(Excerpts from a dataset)
[Start of Attachment]

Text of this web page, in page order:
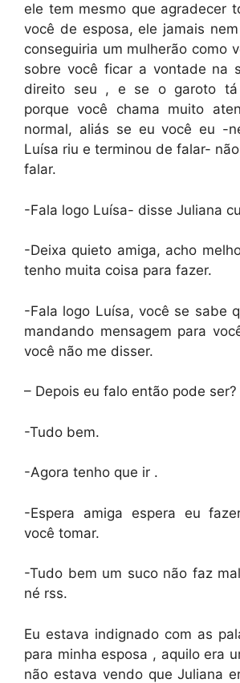
ele tem mesmo que agradecer
você de esposa, ele jamais
conseguiria um mulherão como
sobre você ficar a vontade na
direito seu , e se o garoto
porque você chama muito
normal, aliás se eu você eu -
Luísa riu e terminou de falar-
falar.
-Fala logo Luísa- disse Juliana
-Deixa quieto amiga, acho
tenho muita coisa para fazer.
-Fala logo Luísa, você se sabe
mandando mensagem para
você não me disser.
– Depois eu falo então pode ser?
-Tudo bem.
-Agora tenho que ir .
-Espera amiga espera eu
você tomar.
-Tudo bem um suco não faz
né rss.
Eu estava indignado com as
para minha esposa , aquilo era
não estava vendo que Juliana
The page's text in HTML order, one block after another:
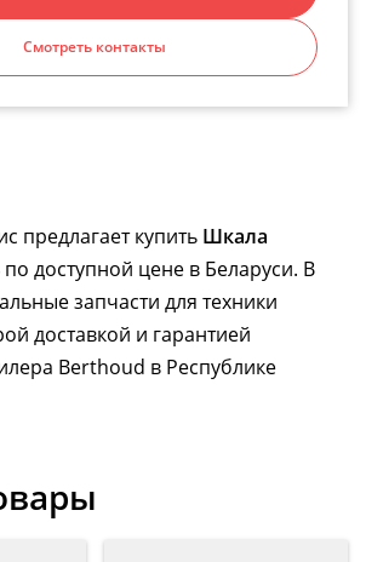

[End of Attachment]

◆ ABOUT THIS TASK
Scan the data above for the string "esposa" and copy each line where it appears.

◆ RESULT BELOW
você de esposa, ele jamais
para minha esposa , aquilo era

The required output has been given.